Every line in the records below with the string "Taxi" needs to be copied out.

[Extracted entries — start]

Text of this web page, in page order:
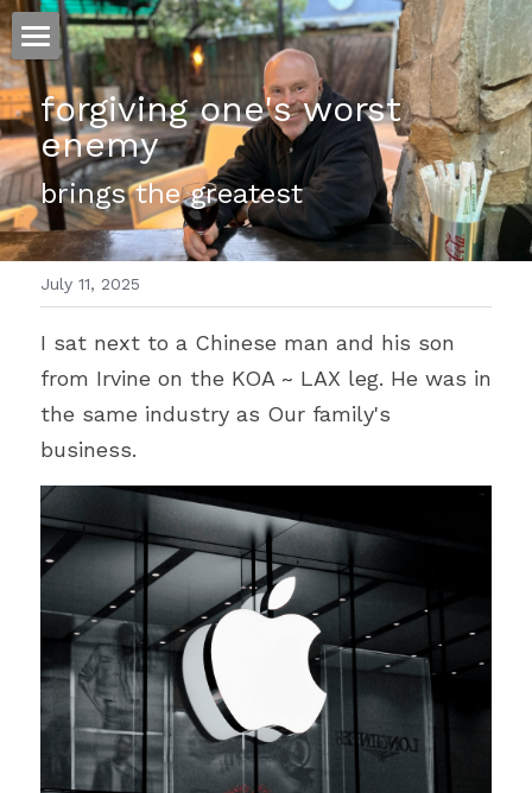
ホーム
仕事
運
文書館
写真
翻訳
POWERED BY
forgiving one's worst
enemy
brings the greatest
July 11, 2025
I sat next to a Chinese man and his son
from Irvine on the KOA ~ LAX leg. He was in
the same industry as Our family's
business.
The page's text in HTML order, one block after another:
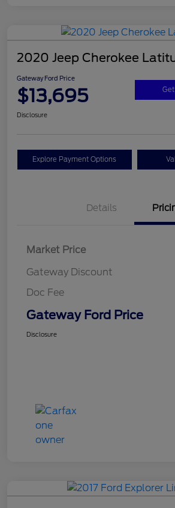
2020 Jeep Cherokee
Gateway Ford Price
$13,695
Disclosure
Explore Payment Options
Details
Market Price
Gateway Discount
Doc Fee
Gateway Ford Price
Disclosure
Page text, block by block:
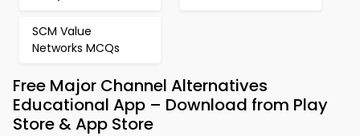
SCM Value
Networks MCQs
Free Major Channel Alternatives
Educational App – Download from Play
Store & App Store
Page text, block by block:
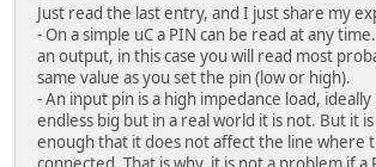
Just read the last entry, and I just share my
- On a simple uC a PIN can be read at any
an output, in this case you will read most
same value as you set the pin (low or high).
- An input pin is a high impedance load,
endless big but in a real world it is not. But it
enough that it does not affect the line where
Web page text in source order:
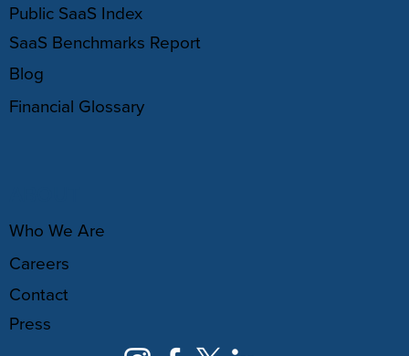
Public SaaS Index
SaaS Benchmarks Report
Blog
Financial Glossary
Who We Are
Careers
Contact
Press
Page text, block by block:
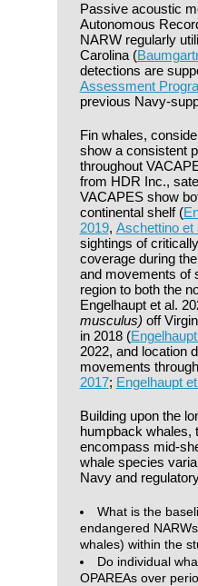
Passive acoustic
Autonomous
NARW regularly
Carolina (
detections are
Assessment
previous Navy-
Fin whales,
show a consistent
throughout
from HDR Inc.,
VACAPES show
continental shelf (
2019, Aschettino et
sightings of
coverage during
and movements of
region to both the
Engelhaupt et al.
musculus) off
in 2018 (
2022, and location
movements
2017; Engelhaupt
Building upon the
humpback whales,
encompass mid-
whale species
Navy and
What is the
endangered
whales) within the
Do individual
OPAREAs over
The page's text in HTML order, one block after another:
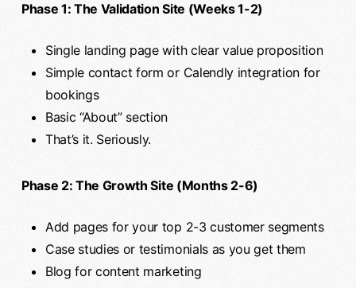
Phase 1: The Validation Site (Weeks 1-2)
Single landing page with clear value proposition
Simple contact form or Calendly integration for
bookings
Basic “About” section
That’s it. Seriously.
Phase 2: The Growth Site (Months 2-6)
Add pages for your top 2-3 customer segments
Case studies or testimonials as you get them
Blog for content marketing
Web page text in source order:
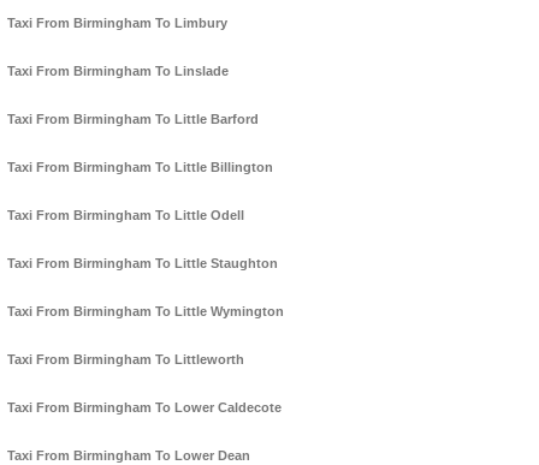
Taxi From Birmingham To Limbury
Taxi From Birmingham To Linslade
Taxi From Birmingham To Little Barford
Taxi From Birmingham To Little Billington
Taxi From Birmingham To Little Odell
Taxi From Birmingham To Little Staughton
Taxi From Birmingham To Little Wymington
Taxi From Birmingham To Littleworth
Taxi From Birmingham To Lower Caldecote
Taxi From Birmingham To Lower Dean
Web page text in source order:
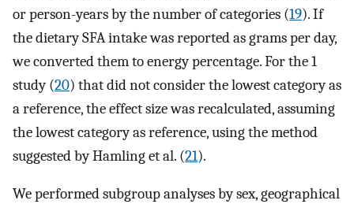
or person-years by the number of categories (19). If
the dietary SFA intake was reported as grams per day,
we converted them to energy percentage. For the 1
study (20) that did not consider the lowest category as
a reference, the effect size was recalculated, assuming
the lowest category as reference, using the method
suggested by Hamling et al. (21).
We performed subgroup analyses by sex, geographical
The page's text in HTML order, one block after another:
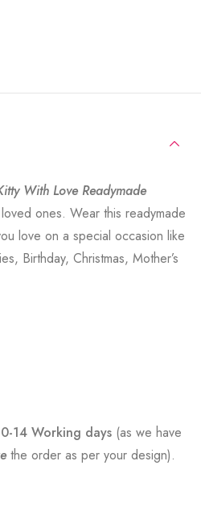
With Love Readymade
ones. Wear this readymade
love on a special occasion like
Birthday, Christmas, Mother’s
14 Working days (as we have
the order as per your design).
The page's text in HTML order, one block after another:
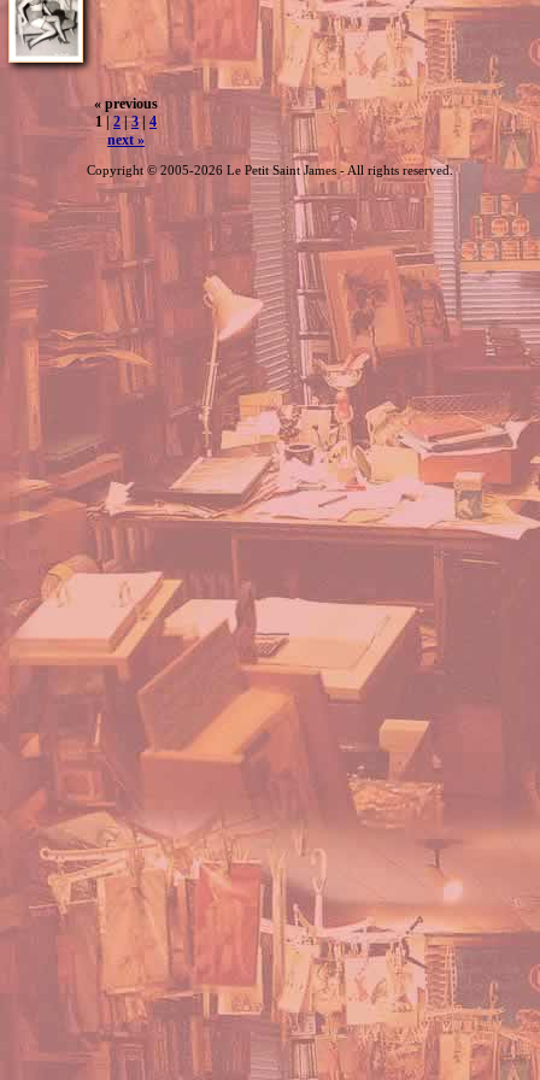
« previous
1 | 2 |3
4
next »
Copyright © 2005-2026 Le Petit Saint James - All rights reserved.
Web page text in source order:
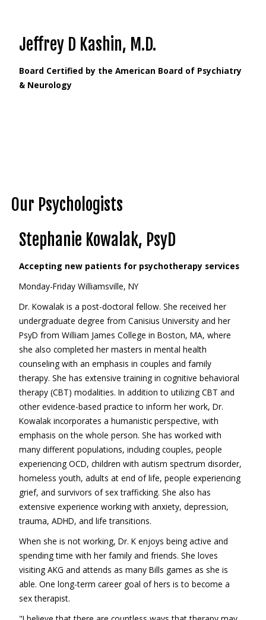
Jeffrey D Kashin, M.D.
Board Certified by the American Board of Psychiatry
& Neurology
Our Psychologists
Stephanie Kowalak, PsyD
Accepting new patients for psychotherapy services
Monday-Friday Williamsville, NY
Dr. Kowalak is a post-doctoral fellow. She received her
undergraduate degree from Canisius University and her
PsyD from William James College in Boston, MA, where
she also completed her masters in mental health
counseling with an emphasis in couples and family
therapy. She has extensive training in cognitive behavioral
therapy (CBT) modalities. In addition to utilizing CBT and
other evidence-based practice to inform her work, Dr.
Kowalak incorporates a humanistic perspective, with
emphasis on the whole person. She has worked with
many different populations, including couples, people
experiencing OCD, children with autism spectrum disorder,
homeless youth, adults at end of life, people experiencing
grief, and survivors of sex trafficking. She also has
extensive experience working with anxiety, depression,
trauma, ADHD, and life transitions.
When she is not working, Dr. K enjoys being active and
spending time with her family and friends. She loves
visiting AKG and attends as many Bills games as she is
able. One long-term career goal of hers is to become a
sex therapist.
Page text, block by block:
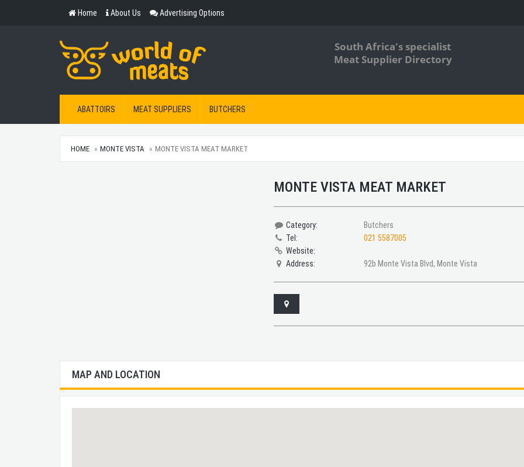
Home About Us Advertising Options
South Africa's specialist
Meat Supplier Directory
ABATTOIRS MEAT SUPPLIERS BUTCHERS
HOME MONTE VISTA MONTE VISTA MEAT MARKET
MONTE VISTA MEAT MARKET
Category:
Butchers
Tel:
021 5587005
Website:
Address:
92b Monte Vista Blvd, Monte Vista
MAP AND LOCATION
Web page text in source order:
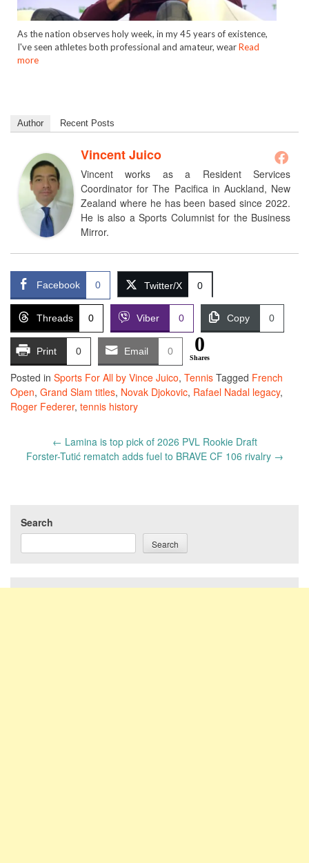
As the nation observes holy week, in my 45 years of existence,
I've seen athletes both professional and amateur, wearRead
more
Author Recent Posts
Vincent Juico
Vincent works as a Resident Services
Coordinator for The Pacifica in Auckland, New
Zealand where he has been based since 2022.
He is also a Sports Columnist for the Business
Mirror.
Facebook 0 Twitter/X 0
Threads 0 Viber 0 Copy 0
Print 0 Email 0 0
Shares
Posted in Sports For All by Vince Juico, Tennis Tagged French
Open, Grand Slam titles, Novak Djokovic, Rafael Nadal legacy,
Roger Federer, tennis history
navigation
← Lamina is top pick of 2026 PVL Rookie Draft
Forster-Tutić rematch adds fuel to BRAVE CF 106 rivalry →
Search
Search
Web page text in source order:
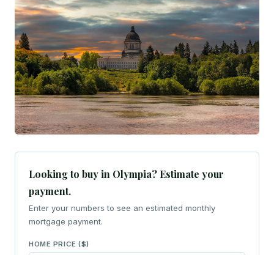
Looking to buy in Olympia? Estimate your
payment.
Enter your numbers to see an estimated monthly
mortgage payment.
HOME PRICE ($)
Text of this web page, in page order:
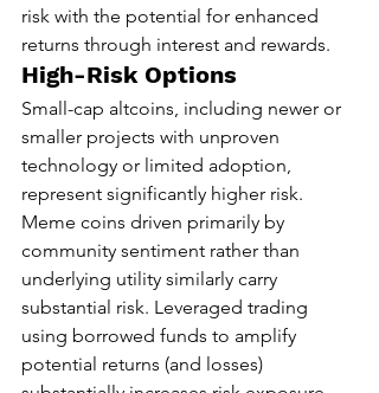
risk with the potential for enhanced
returns through interest and rewards.
High-Risk Options
Small-cap altcoins, including newer or
smaller projects with unproven
technology or limited adoption,
represent significantly higher risk.
Meme coins driven primarily by
community sentiment rather than
underlying utility similarly carry
substantial risk. Leveraged trading
using borrowed funds to amplify
potential returns (and losses)
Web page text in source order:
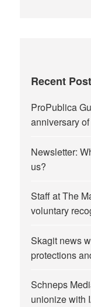
Recent
ProPublica
anniversary
Newsletter:
us?
Staff at The
voluntary
Skagit news
protections
Schneps
unionize with
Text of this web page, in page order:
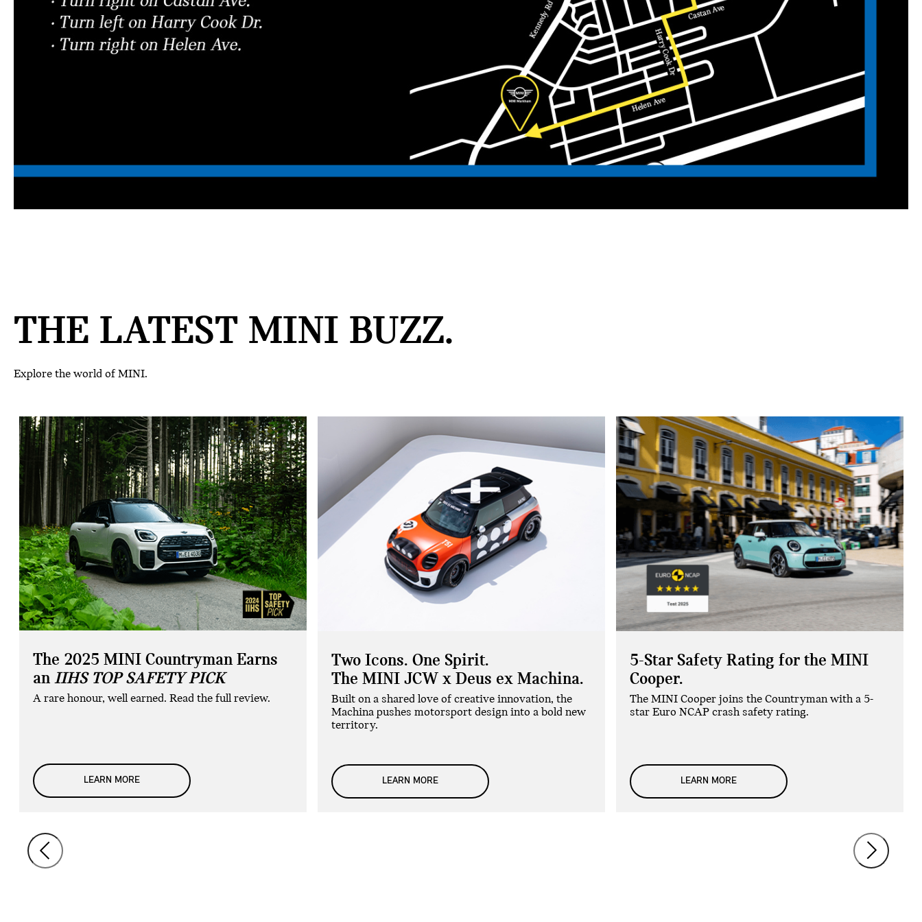
THE LATEST MINI BUZZ.
Explore the world of MINI.
The 2025 MINI Countryman Earns
an IIHS TOP SAFETY PICK
A rare honour, well earned. Read the full review.
LEARN MORE
Two Icons. One Spirit.
The MINI JCW x Deus ex Machina.
Built on a shared love of creative innovation, the
Machina pushes motorsport design into a bold new
territory.
LEARN MORE
5-Star Safety Rating for the MINI
Cooper.
The MINI Cooper joins the Countryman with a 5-
star Euro NCAP crash safety rating.
LEARN MORE
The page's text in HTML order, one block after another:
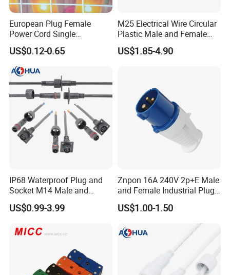
Exhibition
European Plug Female
Power Cord Single
Accessory
US$0.12-0.65
M25 Electrical Wire Circular
Plastic Male and Female
Waterproof Connector
IP67/68
US$1.85-4.90
IP68 Waterproof Plug and
Socket M14 Male and
Female Panel Mount Cable
Connectors 250V/6A
US$0.99-3.99
Znpon 16A 240V 2p+E Male
and Female Industrial Plug
and Socket P1234
US$1.00-1.50
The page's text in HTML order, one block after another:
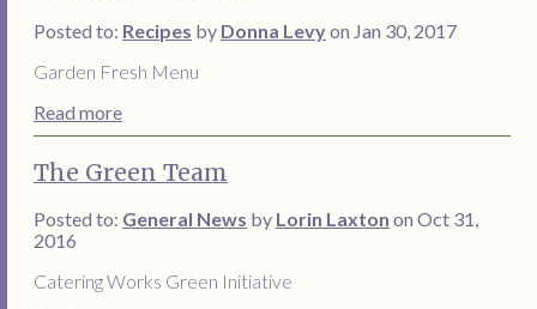
Posted to: Recipes by Donna Levyon Jan 30, 2017
Garden Fresh Menu
Read more
The Green Team
Posted to: General News by Lorin Laxton on Oct 31,
2016
Catering Works Green Initiative
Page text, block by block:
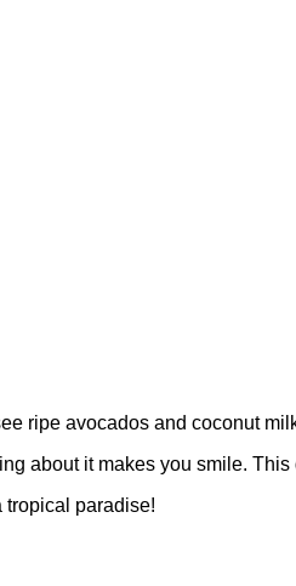
ripe avocados and coconut
about it makes you smile.
tropical paradise!

[Extracted entries — finish]

» Your response
Taxi From Birmingham To Limbury
Taxi From Birmingham To Linslade
Taxi From Birmingham To Little Barford
Taxi From Birmingham To Little Billington
Taxi From Birmingham To Little Odell
Taxi From Birmingham To Little Staughton
Taxi From Birmingham To Little Wymington
Taxi From Birmingham To Littleworth
Taxi From Birmingham To Lower Caldecote
Taxi From Birmingham To Lower Dean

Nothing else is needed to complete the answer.